PROBLEM DETAILS
All lines from the one with "these methods quickly" to the end of the entries below must be written out exactly. Leave out any other line.

RECORDS FOR THIS TASK
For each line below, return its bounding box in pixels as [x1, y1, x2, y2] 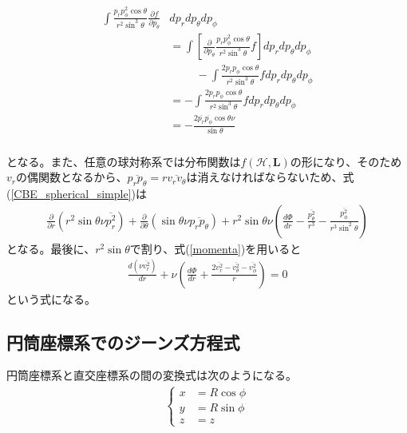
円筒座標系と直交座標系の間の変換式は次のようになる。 [6, 367, 297, 383]
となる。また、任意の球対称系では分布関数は [6, 153, 241, 169]
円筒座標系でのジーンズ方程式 [6, 329, 240, 354]
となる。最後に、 [6, 240, 96, 256]
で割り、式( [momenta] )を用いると [129, 240, 302, 256]
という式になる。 [6, 290, 96, 307]
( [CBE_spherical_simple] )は [6, 185, 147, 202]
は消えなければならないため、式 [186, 169, 354, 185]
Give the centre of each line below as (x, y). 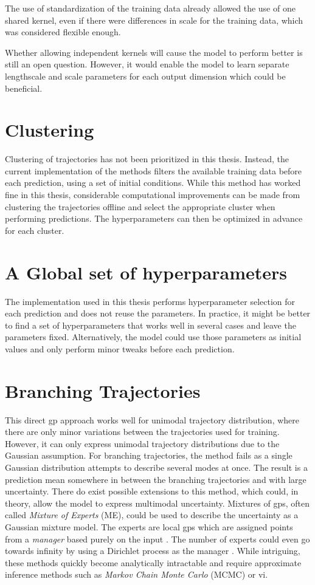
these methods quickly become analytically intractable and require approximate (153, 562)
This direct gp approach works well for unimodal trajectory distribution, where (152, 419)
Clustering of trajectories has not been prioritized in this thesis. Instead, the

FINISHED TASK
these methods quickly become analytically intractable and require approximate (153, 562)
This direct gp approach works well for unimodal trajectory distribution, where (152, 419)
Clustering of trajectories has not been prioritized in this thesis. Instead, the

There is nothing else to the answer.